Ketiga anak Mak Minah sangat nakal. Mereka tidak mau mendengarkan nasihat Mak Minah. Ketiganya kerap membantah perintah dari ibunya. Mereka hanya suka bermain-main saja, bahkan hingga larut malam. Mak Minah sering merasa sedih dengan kelakukan anak-anaknya. Ia sering mendoakan anak-anaknya agar sadar dan mau menghormati orang tuanya.Pada keesokan harinya Mak Minah menyiapkan banyak makanan untuk anak-anaknya. Setelah itu ia pergi ke sungai dan mendekati sebuah batu sambil berbicara. Batu tersebut juga bisa membuka lalu menutup kembali, layaknya seekor kerang. Orang-orang sering menyebutnya dengan batu betangkup.

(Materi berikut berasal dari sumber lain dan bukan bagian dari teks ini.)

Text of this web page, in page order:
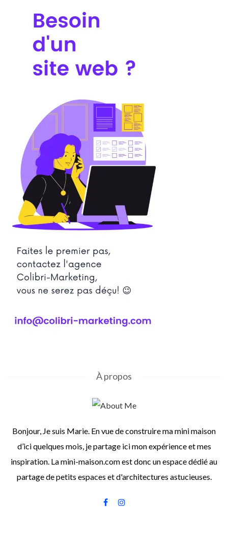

“Wahai Batu Batangkup, telanlah saya. Saya tak sanggup lagi hidup dengan ketiga anak saya yang tidak pernah menghormati orang tuanya,” kata Mak Minah.Batu betangkup pun kemudian menelan tubuh Mak Minah, hingga yang tertinggal dari tubuh Mak Minah sebagian rambutnya saja.
Menjelang sore hari, ketiga anaknya mulai merasa heran. Mereka sejak pagi tidak menjumpai emak mereka. Akan tetapi karena makanan yang ada cukup banyak, mereka akhirnya cuma makan lalu bermain-main kembali. Setelah hari kedua, makanan pun mulai habis. Anak-anak Mak Minah mulai kebingungan dan merasa lapar. Sampai malam mereka kebingungan mencari emaknya. Barulah pada keesokan harinya setelah mereka pergi ke tepi sungai, mereka menemukan ujung rambut Mak Minah yang terurai ditelan batu betangkup.

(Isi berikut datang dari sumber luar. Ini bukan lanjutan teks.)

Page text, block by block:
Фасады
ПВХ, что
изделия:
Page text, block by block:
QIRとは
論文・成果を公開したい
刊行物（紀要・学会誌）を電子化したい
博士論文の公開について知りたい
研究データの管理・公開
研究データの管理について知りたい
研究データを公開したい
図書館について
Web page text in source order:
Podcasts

“Wahai Batu Batangkup, kami membutuhkan emak kami. Tolong keluarkan emak kami dari perutmu,” ratap mereka.
“Tidak!!! Kalian hanya membutuhkan emak saat kalian lapar. Kalian tidak pernah menyayangi dan menghormati emak,” jawab Batu Batangkup. Mereka terus meratap dan menangis.
“Kami berjanji akan membantu, menyayangi dan menghormati emak,” janji mereka. Akhirnya batu betangkup pun mengabulkan ratapan ketiga anak Mak Minah. Mak Minah dikeluarkan dari tangkupan batu betangkup. Mereka pun menjadi rajin membantu emak dan menyayangi Mak Minah. Akan tetapi, hal tersebut ternyata tidak bertahan lama. Beberapa waktu kemudian mereka berubah sifat kembali seperti semula. Suka bermain-main dan malas membantu orang tua.

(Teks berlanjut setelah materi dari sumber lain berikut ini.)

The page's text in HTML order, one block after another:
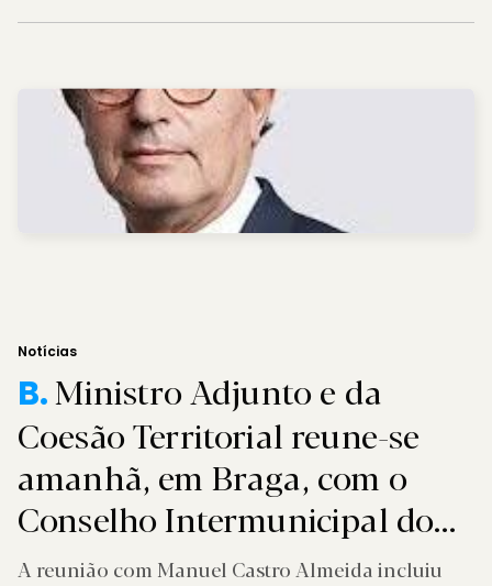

Mak Minah pun kembali sedih. Ia lalu mengunjungi lalu batu betangkup di tepi sungai. Ia kemudian ditelan lagi oleh batu betangkup tersebut. Anak-anak Mak Minah masih terus sibuk bermain-main. Menjelang sore hari, barulah mereka sadar bahwa emak mereka tak ada lagi. Mereka pun kembali mengunjungi batu betangkup di tepi sungai sambil meratap meminta agar emak mereka dikeluarkan oleh batu betangkup. Akan tetapi, kali ini batu betangkup sudah marah. Ia lalu berkata “Kalian memang anak nakal. Penyesalan kalian kali ini tidak ada gunanya,” kata batu batangkup sambil menelan mereka. Batu batangkup pun masuk ke dalam tanah dan sampai sekarang tidak pernah muncul kembali.
Cerita Rakyat Melayu Riau: Batu Belah Batu Betangkup ini berasal Indragiri Hilir yang memberikan pelajaran kepada anak-anak khususnya, dan semua orang pada umumnya agar bisa bersikap baik terhadap orang tua. Rajin membantu, menyayangi dan tidak membantah perintah kedua orang tua. Cerita ini memiliki nilai pesan moral yang cukup baik untuk anak-anak dan semua orang.